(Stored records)
-- Opening Marker --

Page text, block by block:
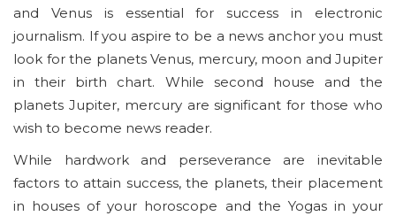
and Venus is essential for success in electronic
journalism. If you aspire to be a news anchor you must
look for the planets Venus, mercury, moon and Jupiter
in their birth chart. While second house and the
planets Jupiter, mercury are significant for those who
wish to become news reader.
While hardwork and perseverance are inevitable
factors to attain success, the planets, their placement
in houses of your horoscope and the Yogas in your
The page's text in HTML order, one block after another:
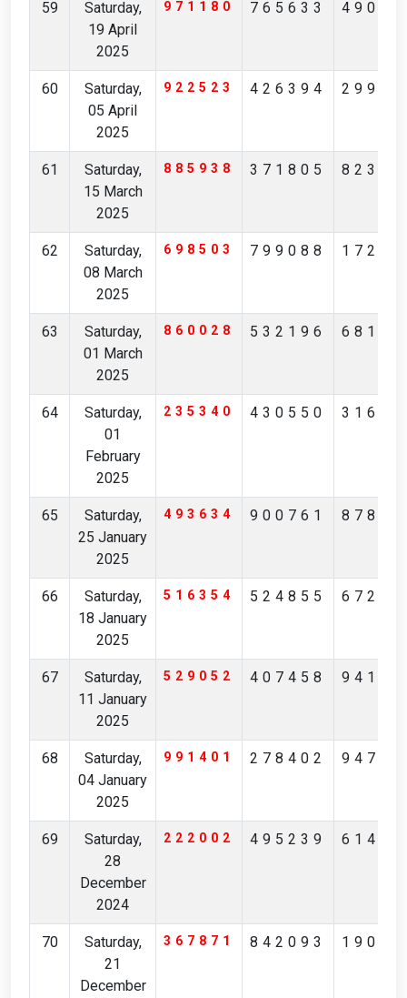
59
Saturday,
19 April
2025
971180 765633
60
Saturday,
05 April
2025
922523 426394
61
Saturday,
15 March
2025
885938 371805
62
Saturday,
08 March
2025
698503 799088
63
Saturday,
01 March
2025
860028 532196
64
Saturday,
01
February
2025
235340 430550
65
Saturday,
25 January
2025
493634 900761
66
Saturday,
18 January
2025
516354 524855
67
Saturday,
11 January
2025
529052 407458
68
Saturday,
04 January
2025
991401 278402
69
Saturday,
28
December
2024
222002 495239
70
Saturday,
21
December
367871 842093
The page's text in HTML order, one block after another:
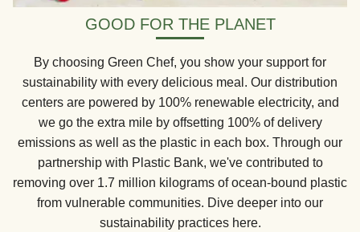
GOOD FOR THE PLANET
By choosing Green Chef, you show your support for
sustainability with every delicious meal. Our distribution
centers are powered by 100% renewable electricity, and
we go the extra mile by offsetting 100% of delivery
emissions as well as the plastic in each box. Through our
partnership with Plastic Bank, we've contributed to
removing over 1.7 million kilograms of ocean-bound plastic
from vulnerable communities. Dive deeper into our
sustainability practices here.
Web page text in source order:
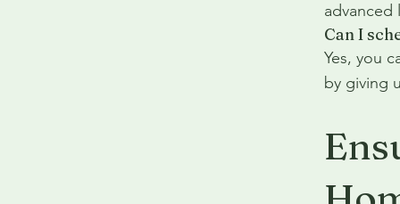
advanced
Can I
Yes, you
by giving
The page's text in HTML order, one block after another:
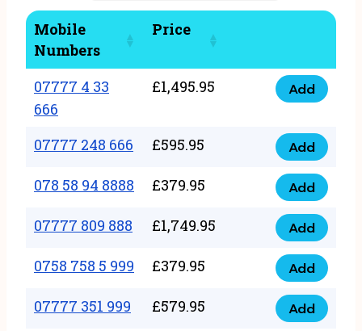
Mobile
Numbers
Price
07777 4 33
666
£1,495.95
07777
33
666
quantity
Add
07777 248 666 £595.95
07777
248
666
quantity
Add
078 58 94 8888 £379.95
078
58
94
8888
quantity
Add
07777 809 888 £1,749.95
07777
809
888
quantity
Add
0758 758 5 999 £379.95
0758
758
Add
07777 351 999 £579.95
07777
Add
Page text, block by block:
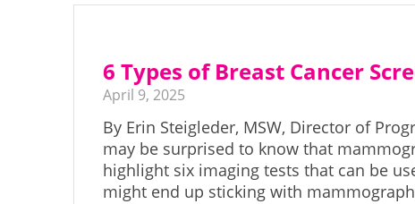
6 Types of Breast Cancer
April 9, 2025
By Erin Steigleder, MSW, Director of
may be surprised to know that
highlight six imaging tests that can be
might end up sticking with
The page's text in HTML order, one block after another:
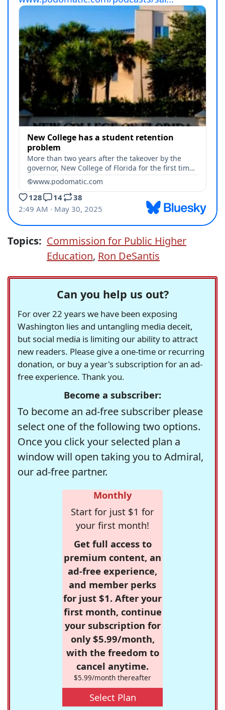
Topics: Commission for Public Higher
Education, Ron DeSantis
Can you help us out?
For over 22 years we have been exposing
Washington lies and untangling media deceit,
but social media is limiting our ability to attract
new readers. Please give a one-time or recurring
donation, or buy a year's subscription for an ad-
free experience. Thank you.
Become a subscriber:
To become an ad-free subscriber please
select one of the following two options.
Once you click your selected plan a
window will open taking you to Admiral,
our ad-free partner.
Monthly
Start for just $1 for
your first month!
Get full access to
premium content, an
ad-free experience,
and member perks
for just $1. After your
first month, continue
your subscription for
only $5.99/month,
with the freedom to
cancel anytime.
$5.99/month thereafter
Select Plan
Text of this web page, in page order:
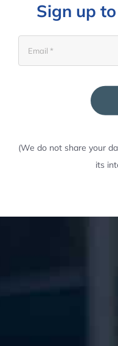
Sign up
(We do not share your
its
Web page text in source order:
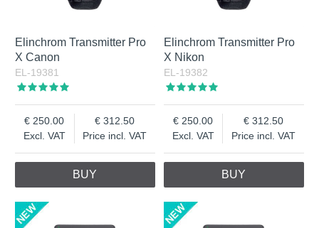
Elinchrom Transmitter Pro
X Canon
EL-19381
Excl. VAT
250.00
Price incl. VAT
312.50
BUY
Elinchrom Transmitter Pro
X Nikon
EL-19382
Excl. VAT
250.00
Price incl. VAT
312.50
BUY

-- Closing Marker --
-- Opening Marker --

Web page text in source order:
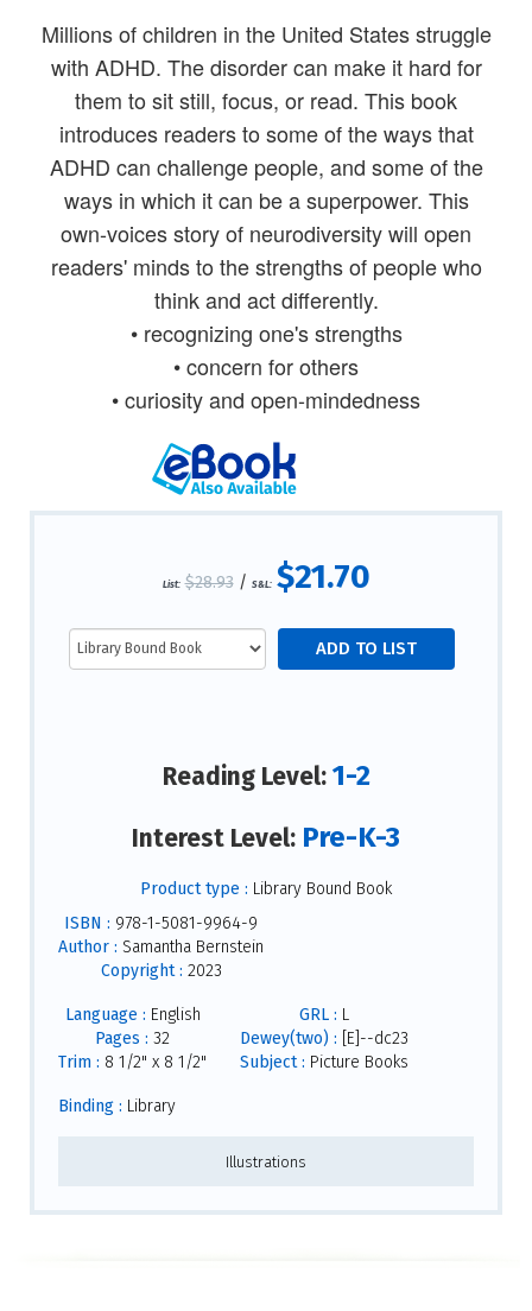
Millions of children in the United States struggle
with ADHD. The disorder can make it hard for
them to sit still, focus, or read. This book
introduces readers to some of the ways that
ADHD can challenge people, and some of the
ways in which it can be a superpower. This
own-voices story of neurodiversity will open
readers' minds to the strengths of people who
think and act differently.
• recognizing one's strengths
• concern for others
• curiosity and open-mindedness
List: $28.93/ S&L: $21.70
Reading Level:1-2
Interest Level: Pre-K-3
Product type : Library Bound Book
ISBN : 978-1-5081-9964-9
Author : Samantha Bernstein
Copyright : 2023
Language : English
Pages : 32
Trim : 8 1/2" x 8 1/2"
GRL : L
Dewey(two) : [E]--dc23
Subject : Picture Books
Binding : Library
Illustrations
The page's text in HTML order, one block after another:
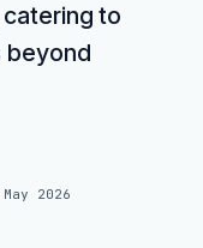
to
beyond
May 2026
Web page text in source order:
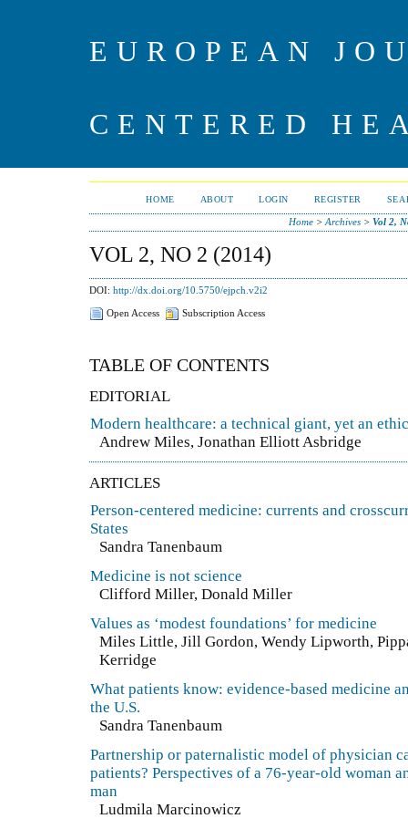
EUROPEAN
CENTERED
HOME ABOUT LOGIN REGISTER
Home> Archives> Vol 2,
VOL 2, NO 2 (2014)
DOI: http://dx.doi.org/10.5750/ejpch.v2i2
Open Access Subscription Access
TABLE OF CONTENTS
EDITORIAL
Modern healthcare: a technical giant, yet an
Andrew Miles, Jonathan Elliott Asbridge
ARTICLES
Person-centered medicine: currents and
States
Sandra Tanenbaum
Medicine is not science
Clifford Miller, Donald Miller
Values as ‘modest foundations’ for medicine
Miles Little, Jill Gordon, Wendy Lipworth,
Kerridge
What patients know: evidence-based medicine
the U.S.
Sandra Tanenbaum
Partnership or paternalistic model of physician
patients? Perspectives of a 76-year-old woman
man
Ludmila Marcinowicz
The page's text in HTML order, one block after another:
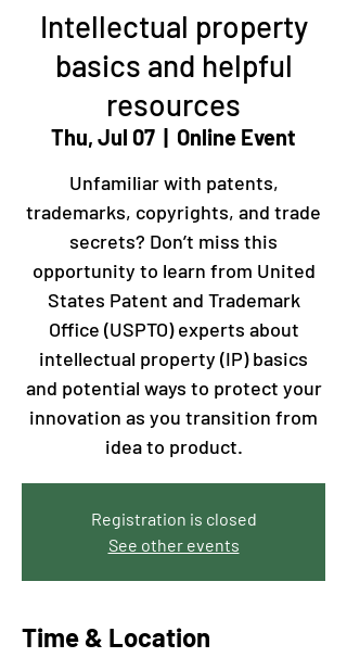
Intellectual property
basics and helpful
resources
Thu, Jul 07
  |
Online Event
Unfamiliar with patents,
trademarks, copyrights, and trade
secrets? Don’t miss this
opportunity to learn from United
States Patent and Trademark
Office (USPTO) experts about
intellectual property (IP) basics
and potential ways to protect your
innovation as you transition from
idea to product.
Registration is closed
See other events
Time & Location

-- Closing Marker --

> _PROMPT_:
Go line by line through the data, copying each one that contains the word "experience".

> _FINISHED TASK_:
free experience. Thank you.
ad-free experience,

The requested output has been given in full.